Just imagine if all the children in the world were raised and educated by 30-year-old white cis-men. That is what our AI looks like today. It is designed, developed, and evaluated by a very homogenous group, thus, passing on a one-sided perspective on values, norms, and ideas. Developers are at the core of this. They are teaching AI what is right or wrong, what is good or bad.
Break the Bias in Society
So, a crucial step towards fair and unbiased AI is a diverse and inclusive AI development community. Meanwhile, there are some technical solutions to the mentioned data and model bias problems (e.g., data diversification or causal modeling). Still, all these solutions are useless if the developers fail to think about bias problems in the first place. Diverse people can better check each other’s blindspots, each other’s biases. Many studies show that diversity in data science teams is critical in reducing bias in AI.
Furthermore, we must educate our society on AI, its risks, and its chances. We need to rethink and restructure the education of AI developers, as they need as much ethical knowledge as technical knowledge to develop fair and unbiased AI systems. We need to educate the broad population that we all can also become part of this massive transformation through AI to contribute our ideas and values to the design and development of these systems.

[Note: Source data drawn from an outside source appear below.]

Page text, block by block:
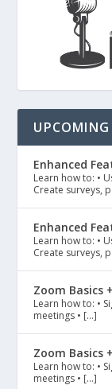
Enhanced
Learn how to: •
Create surveys,
Enhanced
Learn how to: •
Create surveys,
Zoom Basics
Learn how to: •
meetings • […]
Zoom Basics
Learn how to: •
meetings • […]
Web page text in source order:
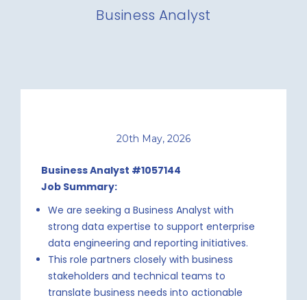
Business Analyst
20th May, 2026
Business Analyst #1057144
Job Summary:
We are seeking a Business Analyst with
strong data expertise to support enterprise
data engineering and reporting initiatives.
This role partners closely with business
stakeholders and technical teams to
translate business needs into actionable
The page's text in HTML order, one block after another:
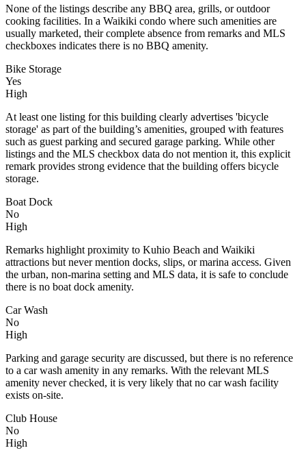
None of the listings describe any BBQ area, grills, or outdoor
cooking facilities. In a Waikiki condo where such amenities are
usually marketed, their complete absence from remarks and MLS
checkboxes indicates there is no BBQ amenity.
Bike Storage
Yes
High
At least one listing for this building clearly advertises 'bicycle
storage' as part of the building’s amenities, grouped with features
such as guest parking and secured garage parking. While other
listings and the MLS checkbox data do not mention it, this explicit
remark provides strong evidence that the building offers bicycle
storage.
Boat Dock
No
High
Remarks highlight proximity to Kuhio Beach and Waikiki
attractions but never mention docks, slips, or marina access. Given
the urban, non-marina setting and MLS data, it is safe to conclude
there is no boat dock amenity.
Car Wash
No
High
Parking and garage security are discussed, but there is no reference
to a car wash amenity in any remarks. With the relevant MLS
amenity never checked, it is very likely that no car wash facility
exists on-site.
Club House
No
High
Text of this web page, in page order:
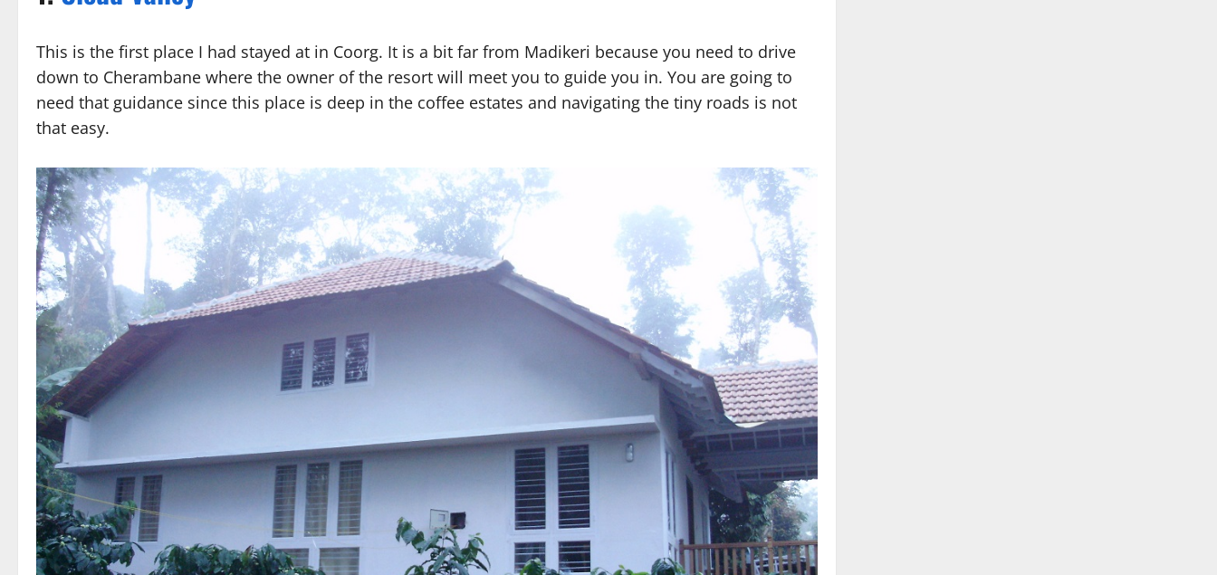
This is the first place I had stayed at in Coorg. It is a bit far from Madikeri because you need to drive
down to Cherambane where the owner of the resort will meet you to guide you in. You are going to
need that guidance since this place is deep in the coffee estates and navigating the tiny roads is not
that easy.
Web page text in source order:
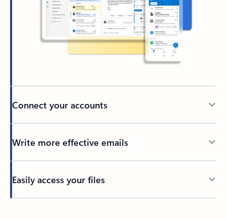
Connect your accounts
Write more effective emails
Easily access your files
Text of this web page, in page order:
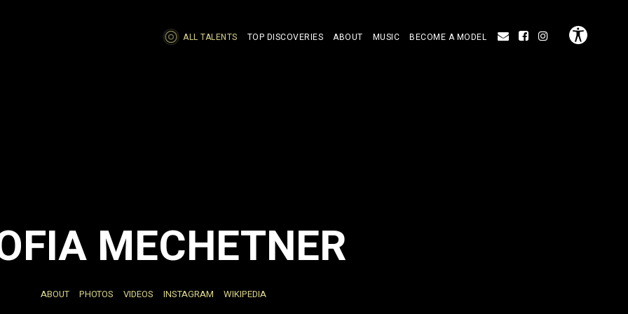
ALL TALENTS TOP DISCOVERIES ABOUT MUSIC BECOME A MODEL
MECHETNER
ABOUT PHOTOS VIDEOS INSTAGRAM WIKIPEDIA
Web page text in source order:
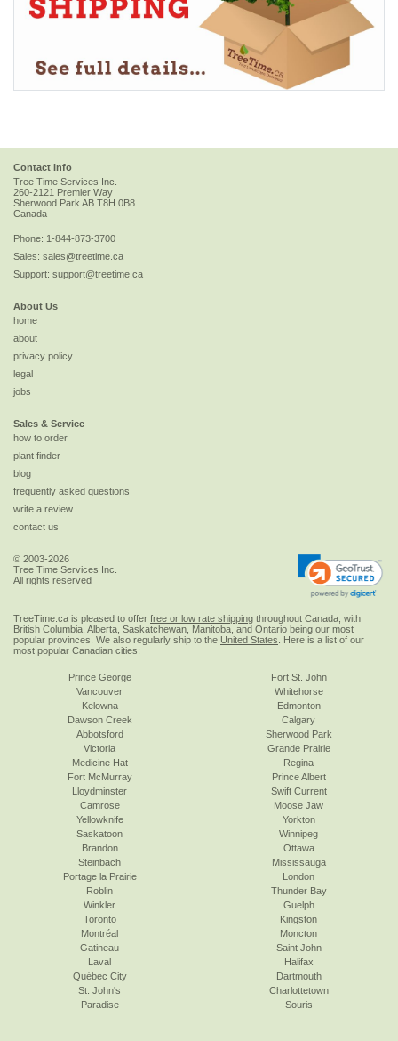
Contact Info
Tree Time Services Inc.
260-2121 Premier Way
Sherwood Park AB T8H 0B8
Canada
Phone: 1-844-873-3700
Sales: sales@treetime.ca
Support: support@treetime.ca
About Us
home
about
privacy policy
legal
jobs
Sales & Service
how to order
plant finder
blog
frequently asked questions
write a review
contact us
© 2003-2026
Tree Time Services Inc.
All rights reserved
TreeTime.ca is pleased to offer free or low rate shipping throughout Canada, with
British Columbia, Alberta, Saskatchewan, Manitoba, and Ontario being our most
popular provinces. We also regularly ship to the United States . Here is a list of our
most popular Canadian cities:
Prince George
Vancouver
Kelowna
Dawson Creek
Abbotsford
Victoria
Fort St. John
Whitehorse
Edmonton
Calgary
Sherwood Park
Grande Prairie
Medicine Hat
Fort McMurray
Lloydminster
Camrose
Yellowknife
Saskatoon
Regina
Prince Albert
Swift Current
Moose Jaw
Yorkton
Winnipeg
Brandon
Steinbach
Portage la Prairie
Roblin
Winkler
Toronto
Ottawa
Mississauga
London
Thunder Bay
Guelph
Kingston
Montréal
Gatineau
Laval
Québec City
St. John's
Paradise
Moncton
Saint John
Halifax
Dartmouth
Charlottetown
Souris
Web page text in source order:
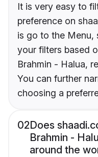
It is very easy to
preference on
is go to the Menu,
your filters based
Brahmin - Halua,
You can further
choosing a
02Does
Brahmin -
around the
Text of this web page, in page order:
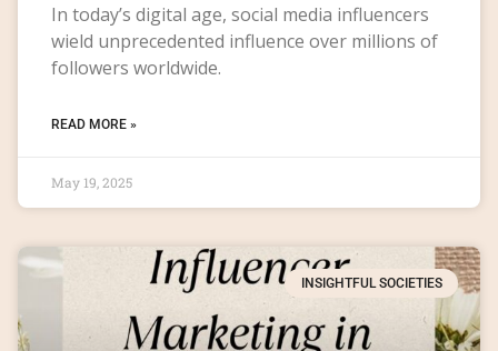
In today’s digital age, social media influencers
wield unprecedented influence over millions of
followers worldwide.
READ MORE »
May 19, 2025
INSIGHTFUL SOCIETIES

In the end, if we want to break the bias in AI, we need to break the bias in our society. Diversity is the solution to fair and unbiased AI, not only in AI developing teams but across our whole society. AI is made by humans, by us, by our society. Our society with its structures brings bias in AI: through the data we produce, the goals we expect the machines to achieve and the community developing these systems. At its core, bias in AI is not a technical problem – it is a social one.
Positive Reinforcement of AI
Finally, we need to ask ourselves: do we want AI reflecting society as it is today or a more equal society of tomorrow? Suppose we are using machine learning models to replicate the world as it is today. In that case, we are not going to make any social progress. If we fail to take action, we might lose some social progress, such as more gender equality, as AI amplifies and reinforces bias back into our lives. AI is supposed to be forward-looking. But at the same time, it is based on data, and data reflects our history and present. So, as much as we need to break the bias in society to break the bias in AI systems, we need unbiased AI systems for social progress in our world.
Having said all that, I am hopeful and optimistic. Through this amplification effect, AI has raised awareness of old fairness and discrimination issues in our society on a much broader scale. Bias in AI shows us some of the most pressing societal challenges. Ethical and philosophical questions become ever more important. And because AI has this reinforcement effect on society, we can also use it for the positive. We can use this technology for good. If we all work together, it is our chance to remake the world into a much more diverse, inclusive, and equal place.